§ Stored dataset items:
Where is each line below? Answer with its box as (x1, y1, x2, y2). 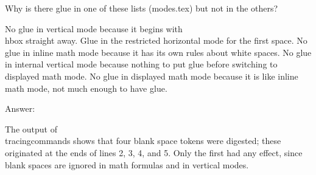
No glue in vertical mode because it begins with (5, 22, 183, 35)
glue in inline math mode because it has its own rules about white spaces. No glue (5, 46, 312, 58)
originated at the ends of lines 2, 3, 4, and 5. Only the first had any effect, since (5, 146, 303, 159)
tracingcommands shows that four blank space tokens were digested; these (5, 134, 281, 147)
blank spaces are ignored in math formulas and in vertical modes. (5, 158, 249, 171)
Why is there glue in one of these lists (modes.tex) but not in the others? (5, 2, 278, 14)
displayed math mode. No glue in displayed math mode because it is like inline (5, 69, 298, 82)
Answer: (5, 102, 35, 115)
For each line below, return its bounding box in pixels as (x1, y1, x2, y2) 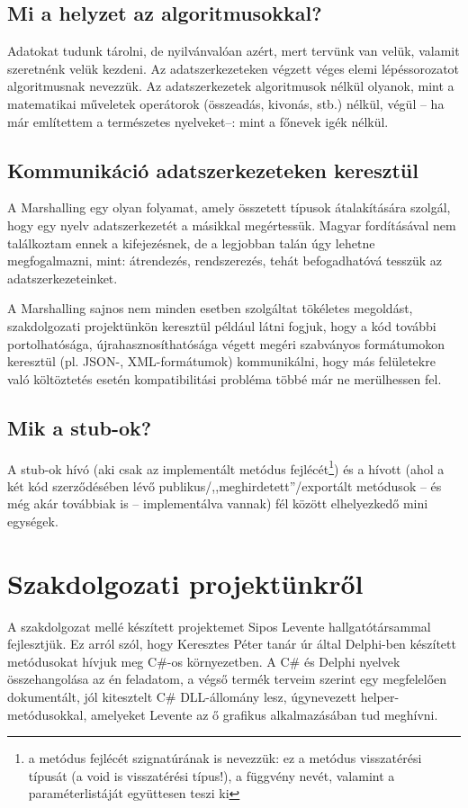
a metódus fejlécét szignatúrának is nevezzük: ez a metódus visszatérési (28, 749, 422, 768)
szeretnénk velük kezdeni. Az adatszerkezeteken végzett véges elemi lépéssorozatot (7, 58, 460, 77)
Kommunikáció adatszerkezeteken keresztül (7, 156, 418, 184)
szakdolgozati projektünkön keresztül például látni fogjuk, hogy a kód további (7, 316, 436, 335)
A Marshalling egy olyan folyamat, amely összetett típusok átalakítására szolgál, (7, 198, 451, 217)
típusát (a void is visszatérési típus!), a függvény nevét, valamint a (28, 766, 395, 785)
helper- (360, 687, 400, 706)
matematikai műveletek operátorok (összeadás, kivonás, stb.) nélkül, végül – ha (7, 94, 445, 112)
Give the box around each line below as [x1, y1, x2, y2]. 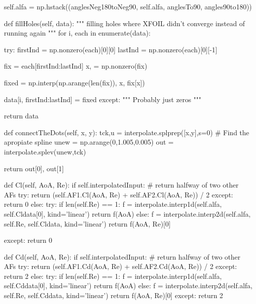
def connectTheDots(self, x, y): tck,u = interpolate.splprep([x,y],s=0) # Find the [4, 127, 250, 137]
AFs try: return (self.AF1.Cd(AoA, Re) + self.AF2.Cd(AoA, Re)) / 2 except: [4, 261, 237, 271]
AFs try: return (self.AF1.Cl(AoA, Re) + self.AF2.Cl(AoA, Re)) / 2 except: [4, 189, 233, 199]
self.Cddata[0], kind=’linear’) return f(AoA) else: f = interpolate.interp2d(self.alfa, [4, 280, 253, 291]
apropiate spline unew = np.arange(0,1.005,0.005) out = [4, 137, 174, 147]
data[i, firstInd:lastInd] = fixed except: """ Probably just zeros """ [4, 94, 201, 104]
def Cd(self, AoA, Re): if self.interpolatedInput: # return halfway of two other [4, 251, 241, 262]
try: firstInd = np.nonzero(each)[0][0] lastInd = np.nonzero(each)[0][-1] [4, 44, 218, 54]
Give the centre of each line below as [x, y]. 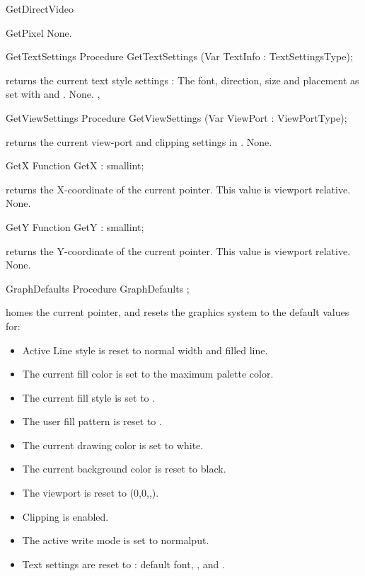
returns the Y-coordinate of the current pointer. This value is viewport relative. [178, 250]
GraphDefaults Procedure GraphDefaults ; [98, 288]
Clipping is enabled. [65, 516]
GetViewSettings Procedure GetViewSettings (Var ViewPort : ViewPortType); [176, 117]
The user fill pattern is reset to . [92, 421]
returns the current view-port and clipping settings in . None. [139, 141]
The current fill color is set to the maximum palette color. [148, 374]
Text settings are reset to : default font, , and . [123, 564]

...

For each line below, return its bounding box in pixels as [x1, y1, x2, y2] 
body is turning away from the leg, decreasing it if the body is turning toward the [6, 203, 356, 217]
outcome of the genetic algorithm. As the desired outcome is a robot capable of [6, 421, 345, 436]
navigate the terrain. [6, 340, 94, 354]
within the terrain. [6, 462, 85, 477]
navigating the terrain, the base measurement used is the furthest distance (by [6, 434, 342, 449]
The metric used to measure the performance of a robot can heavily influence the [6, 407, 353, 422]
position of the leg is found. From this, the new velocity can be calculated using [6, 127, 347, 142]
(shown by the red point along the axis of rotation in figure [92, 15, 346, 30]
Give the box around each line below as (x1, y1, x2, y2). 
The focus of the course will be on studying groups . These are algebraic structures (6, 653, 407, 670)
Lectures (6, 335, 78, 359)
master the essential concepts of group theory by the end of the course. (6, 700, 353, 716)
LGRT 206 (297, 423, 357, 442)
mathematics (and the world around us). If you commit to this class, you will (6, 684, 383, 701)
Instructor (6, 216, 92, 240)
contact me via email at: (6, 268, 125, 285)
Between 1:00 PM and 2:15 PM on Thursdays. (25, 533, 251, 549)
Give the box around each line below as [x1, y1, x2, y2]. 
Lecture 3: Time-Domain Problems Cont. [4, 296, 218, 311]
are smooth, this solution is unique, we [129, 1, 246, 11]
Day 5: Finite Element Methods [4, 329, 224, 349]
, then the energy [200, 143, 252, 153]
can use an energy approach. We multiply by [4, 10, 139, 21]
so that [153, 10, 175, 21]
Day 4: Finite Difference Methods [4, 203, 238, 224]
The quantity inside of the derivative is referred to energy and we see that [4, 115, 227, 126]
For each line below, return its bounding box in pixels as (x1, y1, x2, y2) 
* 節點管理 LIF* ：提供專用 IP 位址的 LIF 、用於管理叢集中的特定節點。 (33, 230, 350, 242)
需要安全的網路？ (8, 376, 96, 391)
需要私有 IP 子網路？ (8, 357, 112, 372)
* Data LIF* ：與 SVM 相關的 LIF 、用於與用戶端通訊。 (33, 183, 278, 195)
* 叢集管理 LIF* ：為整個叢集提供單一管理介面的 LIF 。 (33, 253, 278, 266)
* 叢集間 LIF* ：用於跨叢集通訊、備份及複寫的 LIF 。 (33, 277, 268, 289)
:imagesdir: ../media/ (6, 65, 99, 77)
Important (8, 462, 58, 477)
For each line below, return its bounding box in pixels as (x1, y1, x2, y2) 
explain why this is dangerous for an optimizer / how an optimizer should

§ GOAL OF THE EXERCISE:
The required output is each line of the entries that contains the word "modes".

§ RESPONSE FOR THIS EXERCISE:
blank spaces are ignored in math formulas and in vertical modes. (5, 158, 249, 171)
Why is there glue in one of these lists (modes.tex) but not in the others? (5, 2, 278, 14)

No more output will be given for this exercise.